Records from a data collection
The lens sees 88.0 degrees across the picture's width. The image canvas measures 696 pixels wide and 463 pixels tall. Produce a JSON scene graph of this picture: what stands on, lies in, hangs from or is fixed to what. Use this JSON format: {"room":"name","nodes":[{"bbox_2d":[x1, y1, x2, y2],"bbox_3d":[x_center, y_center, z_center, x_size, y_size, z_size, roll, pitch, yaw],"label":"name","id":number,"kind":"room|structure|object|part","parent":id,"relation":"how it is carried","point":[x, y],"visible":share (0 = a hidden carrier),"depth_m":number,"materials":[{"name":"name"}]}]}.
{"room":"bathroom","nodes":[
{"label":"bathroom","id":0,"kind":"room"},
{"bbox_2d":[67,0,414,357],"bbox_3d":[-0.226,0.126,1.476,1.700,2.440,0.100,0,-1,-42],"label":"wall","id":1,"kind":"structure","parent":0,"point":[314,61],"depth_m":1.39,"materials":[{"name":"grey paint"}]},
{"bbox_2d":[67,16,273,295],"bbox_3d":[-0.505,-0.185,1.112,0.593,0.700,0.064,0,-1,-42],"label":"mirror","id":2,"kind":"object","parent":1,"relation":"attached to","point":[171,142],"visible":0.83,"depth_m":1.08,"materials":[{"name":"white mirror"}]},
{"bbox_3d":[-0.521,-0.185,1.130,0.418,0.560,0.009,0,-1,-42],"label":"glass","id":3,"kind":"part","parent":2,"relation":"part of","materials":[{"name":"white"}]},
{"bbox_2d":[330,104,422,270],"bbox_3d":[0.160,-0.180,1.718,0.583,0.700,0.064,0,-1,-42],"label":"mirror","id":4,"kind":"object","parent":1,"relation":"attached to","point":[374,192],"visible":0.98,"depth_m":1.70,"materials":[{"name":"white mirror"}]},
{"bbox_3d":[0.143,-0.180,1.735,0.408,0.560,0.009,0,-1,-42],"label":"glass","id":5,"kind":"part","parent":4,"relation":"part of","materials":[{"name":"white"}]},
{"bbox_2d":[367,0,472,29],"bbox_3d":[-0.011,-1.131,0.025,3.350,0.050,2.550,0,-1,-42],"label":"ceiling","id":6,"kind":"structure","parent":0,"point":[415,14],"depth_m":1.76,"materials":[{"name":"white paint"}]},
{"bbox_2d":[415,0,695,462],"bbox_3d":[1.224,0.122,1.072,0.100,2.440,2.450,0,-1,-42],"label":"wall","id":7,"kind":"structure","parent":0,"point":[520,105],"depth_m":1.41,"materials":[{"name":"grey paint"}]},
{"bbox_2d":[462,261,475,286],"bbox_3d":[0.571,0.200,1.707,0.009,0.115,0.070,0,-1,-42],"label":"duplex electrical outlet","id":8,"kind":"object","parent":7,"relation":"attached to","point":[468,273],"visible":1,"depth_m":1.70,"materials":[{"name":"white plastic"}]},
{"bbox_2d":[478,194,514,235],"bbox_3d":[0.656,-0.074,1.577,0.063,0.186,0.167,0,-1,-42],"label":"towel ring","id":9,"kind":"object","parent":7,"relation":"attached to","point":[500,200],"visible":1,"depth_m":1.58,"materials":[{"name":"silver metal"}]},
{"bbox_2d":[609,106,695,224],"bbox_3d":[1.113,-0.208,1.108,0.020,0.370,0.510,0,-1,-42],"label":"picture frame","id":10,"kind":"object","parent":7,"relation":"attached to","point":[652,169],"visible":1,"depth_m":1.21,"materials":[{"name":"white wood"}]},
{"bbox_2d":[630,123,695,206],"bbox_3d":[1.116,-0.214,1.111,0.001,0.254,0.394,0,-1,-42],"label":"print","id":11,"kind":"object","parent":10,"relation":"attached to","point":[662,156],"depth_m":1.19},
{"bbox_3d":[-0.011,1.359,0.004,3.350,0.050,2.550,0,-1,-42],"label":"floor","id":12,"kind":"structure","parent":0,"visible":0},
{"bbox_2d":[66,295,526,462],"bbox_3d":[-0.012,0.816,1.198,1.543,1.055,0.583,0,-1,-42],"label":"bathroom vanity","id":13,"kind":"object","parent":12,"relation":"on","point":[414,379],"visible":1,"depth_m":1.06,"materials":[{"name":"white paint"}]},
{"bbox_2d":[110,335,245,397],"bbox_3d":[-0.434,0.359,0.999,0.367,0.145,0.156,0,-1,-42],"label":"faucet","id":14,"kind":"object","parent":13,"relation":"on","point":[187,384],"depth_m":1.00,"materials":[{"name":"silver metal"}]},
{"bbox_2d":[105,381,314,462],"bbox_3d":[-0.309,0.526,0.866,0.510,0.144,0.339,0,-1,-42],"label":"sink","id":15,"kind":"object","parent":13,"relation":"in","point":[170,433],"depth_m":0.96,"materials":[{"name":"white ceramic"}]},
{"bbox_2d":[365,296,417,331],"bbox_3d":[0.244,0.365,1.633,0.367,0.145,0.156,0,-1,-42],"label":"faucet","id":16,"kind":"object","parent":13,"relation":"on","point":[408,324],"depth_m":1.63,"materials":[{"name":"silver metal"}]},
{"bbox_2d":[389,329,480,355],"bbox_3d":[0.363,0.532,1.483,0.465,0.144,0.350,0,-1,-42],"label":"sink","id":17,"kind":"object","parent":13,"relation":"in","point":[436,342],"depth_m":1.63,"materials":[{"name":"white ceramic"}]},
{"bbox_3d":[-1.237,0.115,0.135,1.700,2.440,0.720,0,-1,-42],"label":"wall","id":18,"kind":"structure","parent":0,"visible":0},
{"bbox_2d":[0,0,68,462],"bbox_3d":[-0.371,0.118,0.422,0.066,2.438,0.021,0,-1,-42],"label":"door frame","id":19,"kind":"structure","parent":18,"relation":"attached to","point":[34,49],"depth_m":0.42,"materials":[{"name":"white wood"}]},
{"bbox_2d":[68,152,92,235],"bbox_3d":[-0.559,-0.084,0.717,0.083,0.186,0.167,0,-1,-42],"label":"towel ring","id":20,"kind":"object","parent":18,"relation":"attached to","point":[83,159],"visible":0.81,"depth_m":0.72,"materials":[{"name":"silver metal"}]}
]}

How to complete this task
The records above must be restated. Preserve every word.

Response
The lens sees 88.0 degrees across the picture's width. The image canvas measures 696 pixels wide and 463 pixels tall. Produce a JSON scene graph of this picture: what stands on, lies in, hangs from or is fixed to what. Use this JSON format: {"room":"name","nodes":[{"bbox_2d":[x1, y1, x2, y2],"bbox_3d":[x_center, y_center, z_center, x_size, y_size, z_size, roll, pitch, yaw],"label":"name","id":number,"kind":"room|structure|object|part","parent":id,"relation":"how it is carried","point":[x, y],"visible":share (0 = a hidden carrier),"depth_m":number,"materials":[{"name":"name"}]}]}.
{"room":"bathroom","nodes":[
{"label":"bathroom","id":0,"kind":"room"},
{"bbox_2d":[67,0,414,357],"bbox_3d":[-0.226,0.126,1.476,1.700,2.440,0.100,0,-1,-42],"label":"wall","id":1,"kind":"structure","parent":0,"point":[314,61],"depth_m":1.39,"materials":[{"name":"grey paint"}]},
{"bbox_2d":[67,16,273,295],"bbox_3d":[-0.505,-0.185,1.112,0.593,0.700,0.064,0,-1,-42],"label":"mirror","id":2,"kind":"object","parent":1,"relation":"attached to","point":[171,142],"visible":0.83,"depth_m":1.08,"materials":[{"name":"white mirror"}]},
{"bbox_3d":[-0.521,-0.185,1.130,0.418,0.560,0.009,0,-1,-42],"label":"glass","id":3,"kind":"part","parent":2,"relation":"part of","materials":[{"name":"white"}]},
{"bbox_2d":[330,104,422,270],"bbox_3d":[0.160,-0.180,1.718,0.583,0.700,0.064,0,-1,-42],"label":"mirror","id":4,"kind":"object","parent":1,"relation":"attached to","point":[374,192],"visible":0.98,"depth_m":1.70,"materials":[{"name":"white mirror"}]},
{"bbox_3d":[0.143,-0.180,1.735,0.408,0.560,0.009,0,-1,-42],"label":"glass","id":5,"kind":"part","parent":4,"relation":"part of","materials":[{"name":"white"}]},
{"bbox_2d":[367,0,472,29],"bbox_3d":[-0.011,-1.131,0.025,3.350,0.050,2.550,0,-1,-42],"label":"ceiling","id":6,"kind":"structure","parent":0,"point":[415,14],"depth_m":1.76,"materials":[{"name":"white paint"}]},
{"bbox_2d":[415,0,695,462],"bbox_3d":[1.224,0.122,1.072,0.100,2.440,2.450,0,-1,-42],"label":"wall","id":7,"kind":"structure","parent":0,"point":[520,105],"depth_m":1.41,"materials":[{"name":"grey paint"}]},
{"bbox_2d":[462,261,475,286],"bbox_3d":[0.571,0.200,1.707,0.009,0.115,0.070,0,-1,-42],"label":"duplex electrical outlet","id":8,"kind":"object","parent":7,"relation":"attached to","point":[468,273],"visible":1,"depth_m":1.70,"materials":[{"name":"white plastic"}]},
{"bbox_2d":[478,194,514,235],"bbox_3d":[0.656,-0.074,1.577,0.063,0.186,0.167,0,-1,-42],"label":"towel ring","id":9,"kind":"object","parent":7,"relation":"attached to","point":[500,200],"visible":1,"depth_m":1.58,"materials":[{"name":"silver metal"}]},
{"bbox_2d":[609,106,695,224],"bbox_3d":[1.113,-0.208,1.108,0.020,0.370,0.510,0,-1,-42],"label":"picture frame","id":10,"kind":"object","parent":7,"relation":"attached to","point":[652,169],"visible":1,"depth_m":1.21,"materials":[{"name":"white wood"}]},
{"bbox_2d":[630,123,695,206],"bbox_3d":[1.116,-0.214,1.111,0.001,0.254,0.394,0,-1,-42],"label":"print","id":11,"kind":"object","parent":10,"relation":"attached to","point":[662,156],"depth_m":1.19},
{"bbox_3d":[-0.011,1.359,0.004,3.350,0.050,2.550,0,-1,-42],"label":"floor","id":12,"kind":"structure","parent":0,"visible":0},
{"bbox_2d":[66,295,526,462],"bbox_3d":[-0.012,0.816,1.198,1.543,1.055,0.583,0,-1,-42],"label":"bathroom vanity","id":13,"kind":"object","parent":12,"relation":"on","point":[414,379],"visible":1,"depth_m":1.06,"materials":[{"name":"white paint"}]},
{"bbox_2d":[110,335,245,397],"bbox_3d":[-0.434,0.359,0.999,0.367,0.145,0.156,0,-1,-42],"label":"faucet","id":14,"kind":"object","parent":13,"relation":"on","point":[187,384],"depth_m":1.00,"materials":[{"name":"silver metal"}]},
{"bbox_2d":[105,381,314,462],"bbox_3d":[-0.309,0.526,0.866,0.510,0.144,0.339,0,-1,-42],"label":"sink","id":15,"kind":"object","parent":13,"relation":"in","point":[170,433],"depth_m":0.96,"materials":[{"name":"white ceramic"}]},
{"bbox_2d":[365,296,417,331],"bbox_3d":[0.244,0.365,1.633,0.367,0.145,0.156,0,-1,-42],"label":"faucet","id":16,"kind":"object","parent":13,"relation":"on","point":[408,324],"depth_m":1.63,"materials":[{"name":"silver metal"}]},
{"bbox_2d":[389,329,480,355],"bbox_3d":[0.363,0.532,1.483,0.465,0.144,0.350,0,-1,-42],"label":"sink","id":17,"kind":"object","parent":13,"relation":"in","point":[436,342],"depth_m":1.63,"materials":[{"name":"white ceramic"}]},
{"bbox_3d":[-1.237,0.115,0.135,1.700,2.440,0.720,0,-1,-42],"label":"wall","id":18,"kind":"structure","parent":0,"visible":0},
{"bbox_2d":[0,0,68,462],"bbox_3d":[-0.371,0.118,0.422,0.066,2.438,0.021,0,-1,-42],"label":"door frame","id":19,"kind":"structure","parent":18,"relation":"attached to","point":[34,49],"depth_m":0.42,"materials":[{"name":"white wood"}]},
{"bbox_2d":[68,152,92,235],"bbox_3d":[-0.559,-0.084,0.717,0.083,0.186,0.167,0,-1,-42],"label":"towel ring","id":20,"kind":"object","parent":18,"relation":"attached to","point":[83,159],"visible":0.81,"depth_m":0.72,"materials":[{"name":"silver metal"}]}
]}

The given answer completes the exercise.